By the end of every October, Nonno Bruno would produce an enormous vat container of wine, 200 total cubic feet of wine, for sale and to sustain the economic needs of a family of seven in those early days in Italy. Agriculturally, the Bruno family owned four acres of farming land that they utilized for their vineyards. They owned a fifth acre that they exclusively designated to grow and harvest their own vegetables for subsistence.
My father would work the farmlands with his papa and two older brothers when it came to stripping old vines, weeding, plowing, and tilling the multitude of rows of vineyards on those four acres. They would not forget about the importance of tending to their own acre for their vegetable yields. Nonno would deploy his three boys in the early morning on different acres, depending on what work was a priority, and sometimes together, especially at harvest time when they had to work and pick fast, before the produce would rot.
Winemaking was a community affair from its creation to its enjoyment. The Italian model called for winemaking and fruit production and everyone was involved, even Nonna and the daughters – especially at harvest time, according to papa.
The winemaking lessons that papa learned in sunny Italy were on display here in American when he and others like him immigrated. “From canning garden-grown and curing meats to home brewing wine and spirits, the first generation harvested and processed their food in the same manner they would in Italy,” writes Melissa E. Marinaro in her article, “The Tradition of Winemaking in the Italian American Home.” It was a matter of all-hands-on-deck as everyone had a role in the wine and fruit production. Marinaro writes: “Each generation of the family helped with food production in some way or another, and homemade wine was no exception.” Italian clans prompted winemaking in American cities, preserving Italian culture and tradition.
When papa joined mamma and me in May 1957, he brought with him a bucketful of winemaking and fruit-producing schemes and techniques he wanted to establish with Italian family and friends on Buffalo’s Lower West Side. Papa was looking for the magic to reproduce the robust taste of Abruzzi fine wines in Italy. There was always a raging debate over the best winemaking techniques and processes. There was never a real consensus, just more arguing, it seemed!
We made our wine at our home at 513 Prospect Ave. on Buffalo’s Lower West Side.

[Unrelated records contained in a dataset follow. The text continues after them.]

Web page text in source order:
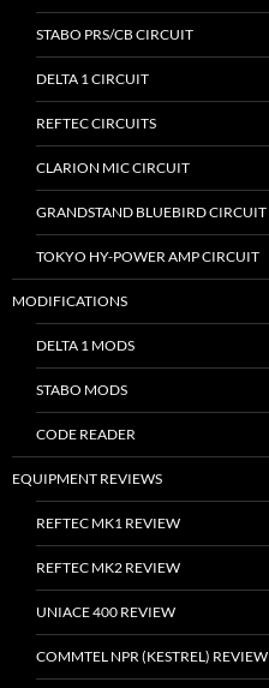
STABO PRS/CB CIRCUIT
DELTA 1 CIRCUIT
REFTEC CIRCUITS
CLARION MIC CIRCUIT
GRANDSTAND BLUEBIRD CIRCUIT
TOKYO HY-POWER AMP CIRCUIT
MODIFICATIONS
DELTA 1 MODS
STABO MODS
CODE READER
EQUIPMENT REVIEWS
REFTEC MK1 REVIEW
REFTEC MK2 REVIEW
UNIACE 400 REVIEW
COMMTEL NPR (KESTREL) REVIEW
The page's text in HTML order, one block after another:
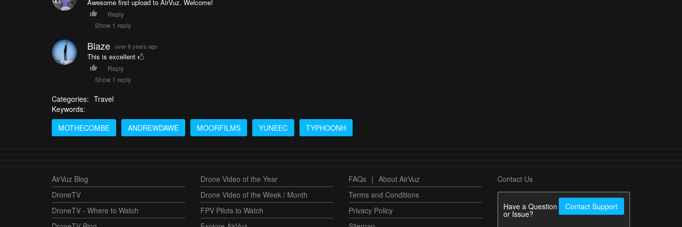
Awesome first upload to AirVuz. Welcome!
Reply
Show 1 reply
Blaze over 8 years ago
This is excellent 🖒
Reply
Show 1 reply
Categories: Travel
Keywords:
MOTHECOMBE
ANDREWDAWE MOORFILMS YUNEEC TYPHOONH
AirVuz Blog
DroneTV
DroneTV - Where to Watch
Drone Video of the Year
Drone Video of the Week / Month
FPV Pilots to Watch
FAQs | About AirVuz
Terms and Conditions
Privacy Policy
Contact Us
Have a Question
or Issue?
Contact Support
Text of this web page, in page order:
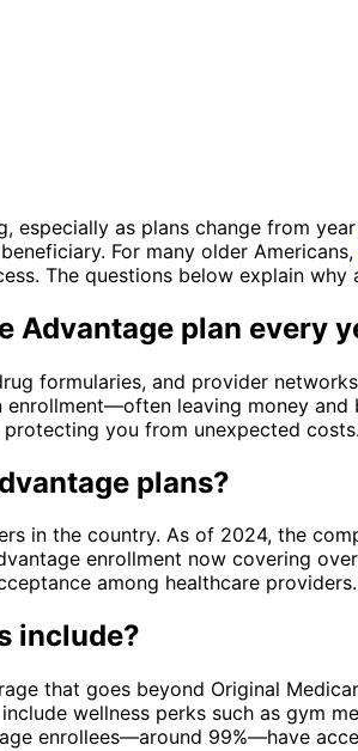
especially as plans change from
For many older Americans,
The questions below explain
Advantage plan every
formularies, and provider
leaving money
you from unexpected costs.
plans?
in the country. As of 2024, the
enrollment now covering
among healthcare providers.
include?
that goes beyond Original
wellness perks such as gym
enrollees—around 99%—have
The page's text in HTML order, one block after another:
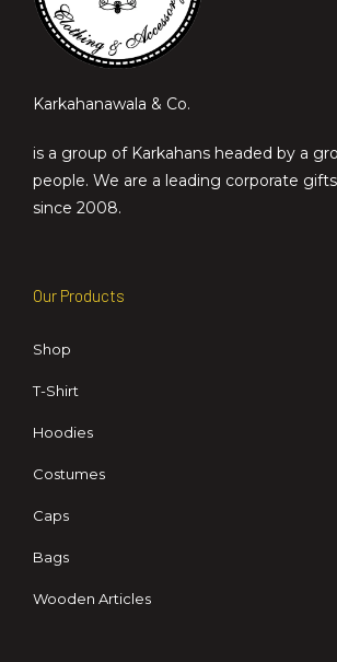
Karkahanawala & Co.
is a group of Karkahans headed by a
people. We are a leading corporate
since 2008.
Our Products
Shop
T-Shirt
Hoodies
Costumes
Caps
Bags
Wooden Articles
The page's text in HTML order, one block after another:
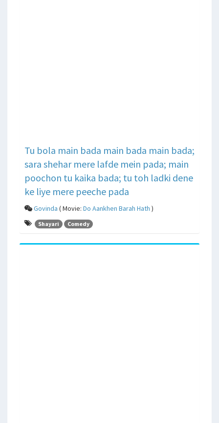
Tu bola main bada main bada main bada;
sara shehar mere lafde mein pada; main
poochon tu kaika bada; tu toh ladki dene
ke liye mere peeche pada
Govinda ( Movie: Do Aankhen Barah Hath )
Shayari Comedy
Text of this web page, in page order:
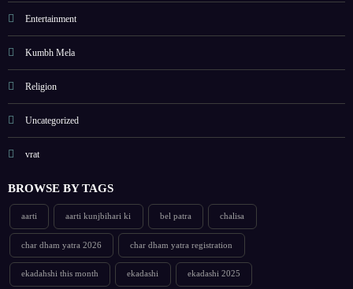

Papa and I would go to the Clinton Street Market and buy 20 dark red and five white grape cases in late September and October in the early 1960s up until 1975. It was tradition to crush and process the grapes in the basement with mamma’s or another family member’s help. The process was work, but it was fun, too. The smell of crushed grapes had a pleasant, enticing aroma to me. Winemaking was culturally prideful. When it came to winemaking, I did it all with papa, including hauling the cases of grapes from the car to the basement. Soon, I became the primary crusher and papa would do the grape pressing and funneling the juices into wooden barrels.

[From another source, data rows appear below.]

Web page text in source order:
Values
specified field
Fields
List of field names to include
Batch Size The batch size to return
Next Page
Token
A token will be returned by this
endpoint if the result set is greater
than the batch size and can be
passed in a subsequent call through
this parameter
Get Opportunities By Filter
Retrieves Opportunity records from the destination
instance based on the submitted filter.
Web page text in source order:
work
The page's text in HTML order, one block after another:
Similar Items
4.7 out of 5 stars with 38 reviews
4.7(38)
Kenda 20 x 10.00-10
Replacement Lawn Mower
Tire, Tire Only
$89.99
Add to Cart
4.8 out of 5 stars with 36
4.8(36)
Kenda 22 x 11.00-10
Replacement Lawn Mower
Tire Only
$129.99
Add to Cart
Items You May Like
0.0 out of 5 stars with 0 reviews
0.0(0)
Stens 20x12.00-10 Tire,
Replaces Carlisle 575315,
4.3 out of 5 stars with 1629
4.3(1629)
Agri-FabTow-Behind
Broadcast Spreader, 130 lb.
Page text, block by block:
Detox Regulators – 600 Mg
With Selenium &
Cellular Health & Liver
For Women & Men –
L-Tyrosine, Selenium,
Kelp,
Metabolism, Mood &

“Nearly everyone I speak with has a story about wine: loading and unloading boxes of grapes from a vehicle and crushing grapes with Nonno; betting glasses of wine on a Bocce game. It’s a tradition recalled with fondness,” remembers Marinaro. The stories are all different from family to family, but those winemaking times were more special and more memorable than we realized at the time.

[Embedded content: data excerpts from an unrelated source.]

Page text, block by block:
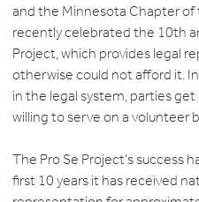
and the Minnesota Chapter of
recently celebrated the 10th
Project, which provides legal
otherwise could not afford it.
in the legal system, parties
willing to serve on a volunteer
The Pro Se Project’s success
first 10 years it has received
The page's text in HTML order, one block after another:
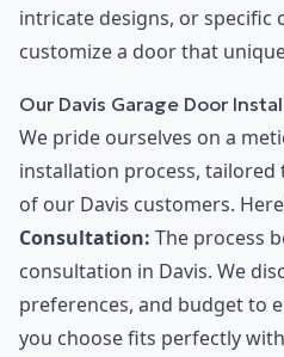
intricate designs, or specific
customize a door that
Our Davis Garage Door
We pride ourselves on a
installation process,
of our Davis customers.
Consultation: The process
consultation in Davis. We
preferences, and budget to
you choose fits perfectly
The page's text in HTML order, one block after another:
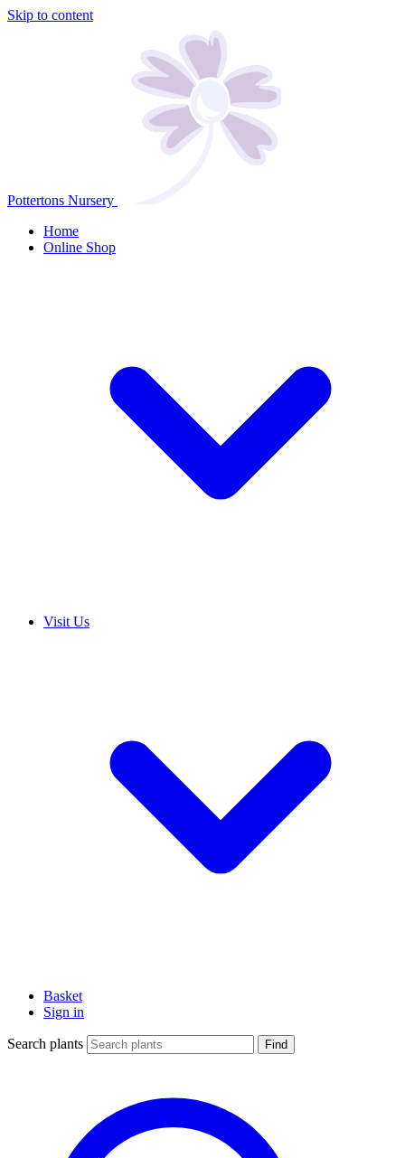
Skip to content
Pottertons Nursery
Home
Online Shop
Visit Us
Basket
Sign in
Search plants Find
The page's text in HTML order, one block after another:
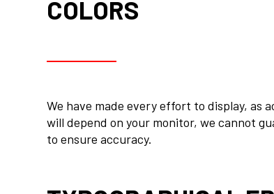
COLORS
We have made every effort to display, as
will depend on your monitor, we cannot
to ensure accuracy.
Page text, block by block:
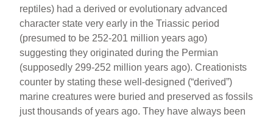
reptiles) had a derived or evolutionary advanced
character state very early in the Triassic period
(presumed to be 252-201 million years ago)
suggesting they originated during the Permian
(supposedly 299-252 million years ago). Creationists
counter by stating these well-designed (“derived”)
marine creatures were buried and preserved as fossils
just thousands of years ago. They have always been
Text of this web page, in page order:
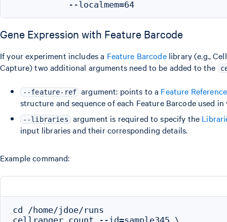
Gene Expression with Feature Barcode
If your experiment includes a Feature Barcodelibrary (e.g.,
Capture) two additional arguments need to be added to the
--feature-ref argument: points to a Feature
structure and sequence of each Feature Barcode used
--libraries argument is required to specify the
input libraries and their corresponding details.
Example command:
cd /home/jdoe/runs
cellranger count --id=sample345 \
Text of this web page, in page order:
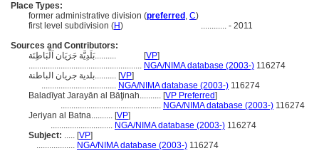
Place Types:
former administrative division (preferred , C)
first level subdivision (H) ............ - 2011
Sources and Contributors:
بَلَدِيَّة جَرَيَان اَلْبَاطِنَة..........
[VP]
..................................................... NGA/NIMA database (2003-) 116274
بلدية جريان الباطنة.......... [VP]
................................... NGA/NIMA database (2003-) 116274
Baladīyat Jarayān al Bāţinah.......... [VP Preferred]
............................................... NGA/NIMA database (2003-) 116274
Jeriyan al Batna.......... [VP]
............................. NGA/NIMA database (2003-) 116274
Subject: ..... [VP]
.................. NGA/NIMA database (2003-) 116274

Regrettably, what once was an Italian tradition and trademark is no longer for the Bruno winemaking family. Not here in the U.S. nor Abruzzi where the winemaking originated and continued for decades. However, as the recognized writer and journalist of the Bruno family, it is my duty to retell the tradition and passion for winemaking that our family history holds. While the Bruno wine may have stopped flowing, the memoires and stories have and will not.